Records supplied:
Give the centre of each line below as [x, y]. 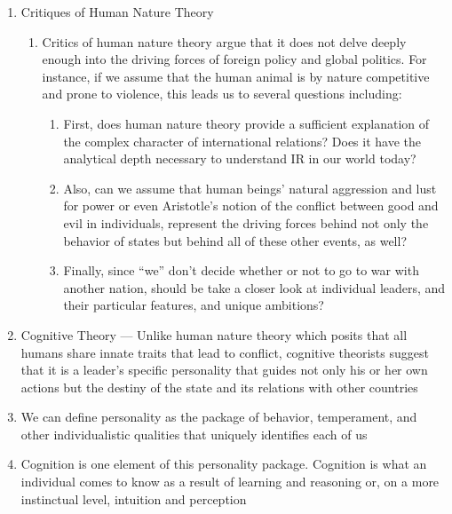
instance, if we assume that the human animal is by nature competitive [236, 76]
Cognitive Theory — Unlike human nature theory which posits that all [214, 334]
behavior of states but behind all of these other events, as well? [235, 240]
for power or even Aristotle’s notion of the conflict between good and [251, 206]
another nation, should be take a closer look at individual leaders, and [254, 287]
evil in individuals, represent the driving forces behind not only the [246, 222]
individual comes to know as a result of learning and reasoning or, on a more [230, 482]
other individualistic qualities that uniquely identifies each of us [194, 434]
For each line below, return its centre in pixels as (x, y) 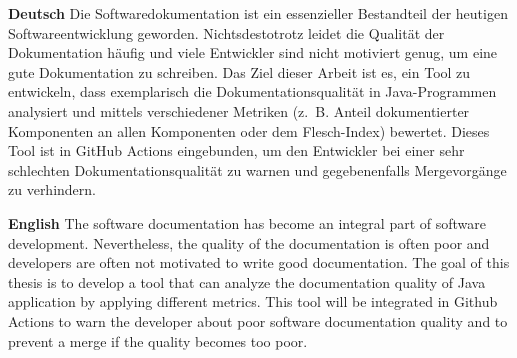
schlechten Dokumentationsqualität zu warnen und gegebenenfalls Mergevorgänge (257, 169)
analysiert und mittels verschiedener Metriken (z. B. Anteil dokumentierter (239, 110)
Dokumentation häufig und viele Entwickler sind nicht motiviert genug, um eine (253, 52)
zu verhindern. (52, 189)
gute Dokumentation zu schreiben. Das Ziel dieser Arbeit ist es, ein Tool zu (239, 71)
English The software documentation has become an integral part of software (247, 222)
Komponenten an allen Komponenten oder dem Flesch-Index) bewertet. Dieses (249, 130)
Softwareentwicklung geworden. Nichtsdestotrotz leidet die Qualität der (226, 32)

---

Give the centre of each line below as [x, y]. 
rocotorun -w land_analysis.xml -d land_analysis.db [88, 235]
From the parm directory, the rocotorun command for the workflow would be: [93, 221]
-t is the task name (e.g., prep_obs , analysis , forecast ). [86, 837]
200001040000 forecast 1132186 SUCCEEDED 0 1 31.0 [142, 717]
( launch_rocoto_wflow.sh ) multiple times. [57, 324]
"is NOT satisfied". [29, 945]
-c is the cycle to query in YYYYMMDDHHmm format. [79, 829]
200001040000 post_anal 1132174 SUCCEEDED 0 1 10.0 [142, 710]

Instructions for the task: Take the material above from the line bearing "another nation, should" through the line bearing "Softwareentwicklung geworden. Nichtsdestotrotz" and write it out exactly, both end lines included. Pictures stay out.

Exercise response:
another nation, should be take a closer look at individual leaders, and [254, 287]
evil in individuals, represent the driving forces behind not only the [246, 222]
individual comes to know as a result of learning and reasoning or, on a more [230, 482]
other individualistic qualities that uniquely identifies each of us [194, 434]
For each line below, return its centre in pixels as (x, y) 
schlechten Dokumentationsqualität zu warnen und gegebenenfalls Mergevorgänge (257, 169)
analysiert und mittels verschiedener Metriken (z. B. Anteil dokumentierter (239, 110)
Dokumentation häufig und viele Entwickler sind nicht motiviert genug, um eine (253, 52)
zu verhindern. (52, 189)
gute Dokumentation zu schreiben. Das Ziel dieser Arbeit ist es, ein Tool zu (239, 71)
English The software documentation has become an integral part of software (247, 222)
Komponenten an allen Komponenten oder dem Flesch-Index) bewertet. Dieses (249, 130)
Softwareentwicklung geworden. Nichtsdestotrotz leidet die Qualität der (226, 32)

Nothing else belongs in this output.